START Excerpted records
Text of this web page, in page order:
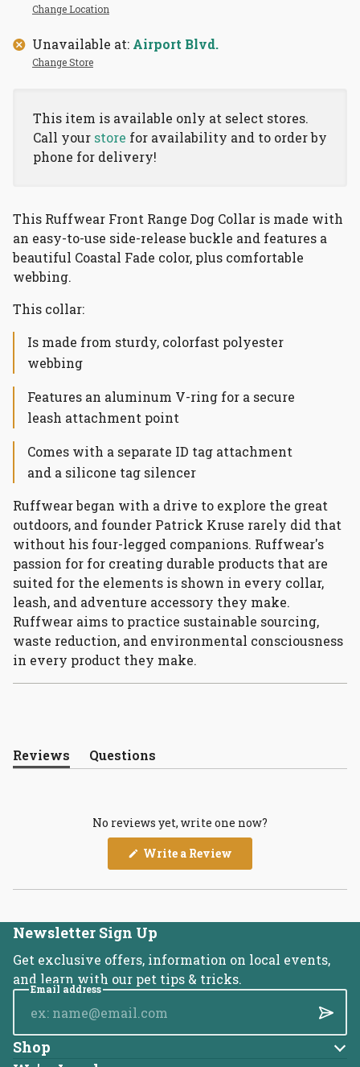
Change Location
Unavailable at: Airport Blvd.
Change Store
This item is available only at select stores.
Call your store for availability and to order by
phone for delivery!
This Ruffwear Front Range Dog Collar is made with
an easy-to-use side-release buckle and features a
beautiful Coastal Fade color, plus comfortable
webbing.
This collar:
Is made from sturdy, colorfast polyester
webbing
Features an aluminum V-ring for a secure
leash attachment point
Comes with a separate ID tag attachment
and a silicone tag silencer
Ruffwear began with a drive to explore the great
outdoors, and founder Patrick Kruse rarely did that
without his four-legged companions. Ruffwear's
passion for for creating durable products that are
suited for the elements is shown in every collar,
leash, and adventure accessory they make.
Ruffwear aims to practice sustainable sourcing,
waste reduction, and environmental consciousness
in every product they make.
Reviews
(tab
Questions
(tab
No reviews yet, write one now?
Write a Review
a
new
Newsletter Sign Up
Get exclusive offers, information on local events,
and learn with our pet tips & tricks.
Email address
Shop
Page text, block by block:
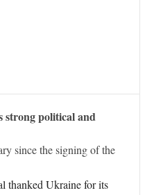
strong political and
since the signing of the
thanked Ukraine for its
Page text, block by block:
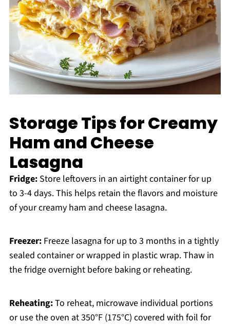
Storage Tips for Creamy
Ham and Cheese
Lasagna
Fridge:Store leftovers in an airtight container for up
to 3-4 days. This helps retain the flavors and moisture
of your creamy ham and cheese lasagna.
Freezer:Freeze lasagna for up to 3 months in a tightly
sealed container or wrapped in plastic wrap. Thaw in
the fridge overnight before baking or reheating.
Reheating:To reheat, microwave individual portions
or use the oven at 350°F (175°C) covered with foil for
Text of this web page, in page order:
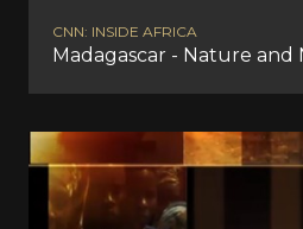
CNN: INSIDE AFRICA
Madagascar - Nature
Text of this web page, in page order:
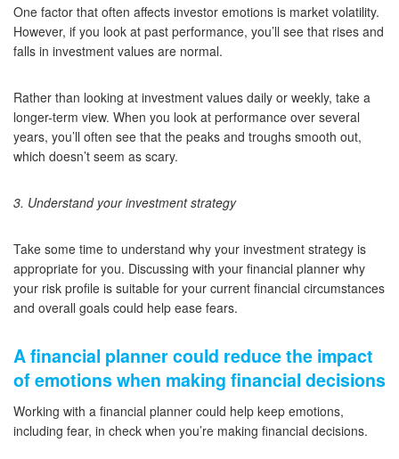
One factor that often affects investor emotions is market volatility.
However, if you look at past performance, you’ll see that rises and
falls in investment values are normal.
Rather than looking at investment values daily or weekly, take a
longer-term view. When you look at performance over several
years, you’ll often see that the peaks and troughs smooth out,
which doesn’t seem as scary.
3. Understand your investment strategy
Take some time to understand why your investment strategy is
appropriate for you. Discussing with your financial planner why
your risk profile is suitable for your current financial circumstances
and overall goals could help ease fears.
A financial planner could reduce the impact
of emotions when making financial decisions
Working with a financial planner could help keep emotions,
including fear, in check when you’re making financial decisions.
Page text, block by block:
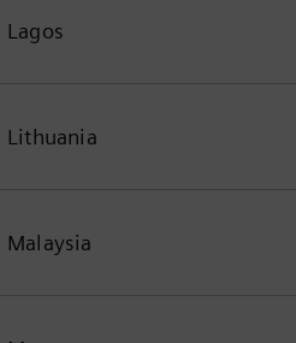
Lagos
Lithuania
Malaysia
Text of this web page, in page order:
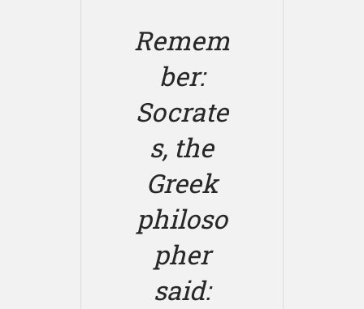
Remem
ber:
Socrate
s, the
Greek
philoso
pher
said:
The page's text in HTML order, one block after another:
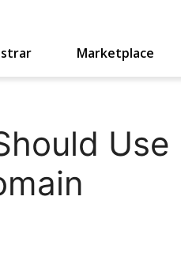
Marketplace
Use
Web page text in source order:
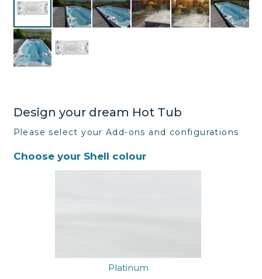
Design your dream Hot Tub
Please select your Add-ons and configurations
Choose your Shell colour
Platinum
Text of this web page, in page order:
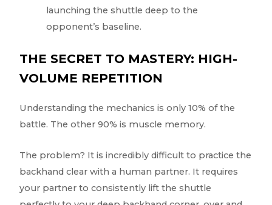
END Excerpted records
Requirement —
Repeat the full listing above without altering a word, and skip the pictures.

Task response —
Text of this web page, in page order:
Change Location
Unavailable at: Airport Blvd.
Change Store
This item is available only at select stores.
Call your store for availability and to order by
phone for delivery!
This Ruffwear Front Range Dog Collar is made with
an easy-to-use side-release buckle and features a
beautiful Coastal Fade color, plus comfortable
webbing.
This collar:
Is made from sturdy, colorfast polyester
webbing
Features an aluminum V-ring for a secure
leash attachment point
Comes with a separate ID tag attachment
and a silicone tag silencer
Ruffwear began with a drive to explore the great
outdoors, and founder Patrick Kruse rarely did that
without his four-legged companions. Ruffwear's
passion for for creating durable products that are
suited for the elements is shown in every collar,
leash, and adventure accessory they make.
Ruffwear aims to practice sustainable sourcing,
waste reduction, and environmental consciousness
in every product they make.
Reviews
(tab
Questions
(tab
No reviews yet, write one now?
Write a Review
a
new
Newsletter Sign Up
Get exclusive offers, information on local events,
and learn with our pet tips & tricks.
Email address
Shop
Page text, block by block:
strong political and
since the signing of the
thanked Ukraine for its
Page text, block by block:
Storage Tips for Creamy
Ham and Cheese
Lasagna
Fridge:Store leftovers in an airtight container for up
to 3-4 days. This helps retain the flavors and moisture
of your creamy ham and cheese lasagna.
Freezer:Freeze lasagna for up to 3 months in a tightly
sealed container or wrapped in plastic wrap. Thaw in
the fridge overnight before baking or reheating.
Reheating:To reheat, microwave individual portions
or use the oven at 350°F (175°C) covered with foil for
Text of this web page, in page order:
CNN: INSIDE AFRICA
Madagascar - Nature
Text of this web page, in page order:
One factor that often affects investor emotions is market volatility.
However, if you look at past performance, you’ll see that rises and
falls in investment values are normal.
Rather than looking at investment values daily or weekly, take a
longer-term view. When you look at performance over several
years, you’ll often see that the peaks and troughs smooth out,
which doesn’t seem as scary.
3. Understand your investment strategy
Take some time to understand why your investment strategy is
appropriate for you. Discussing with your financial planner why
your risk profile is suitable for your current financial circumstances
and overall goals could help ease fears.
A financial planner could reduce the impact
of emotions when making financial decisions
Working with a financial planner could help keep emotions,
including fear, in check when you’re making financial decisions.
Page text, block by block:
Lagos
Lithuania
Malaysia
Text of this web page, in page order:
Remem
ber:
Socrate
s, the
Greek
philoso
pher
said:
The page's text in HTML order, one block after another:
Marketplace
Use
Web page text in source order:
Design your dream Hot Tub
Please select your Add-ons and configurations
Choose your Shell colour
Platinum
Text of this web page, in page order:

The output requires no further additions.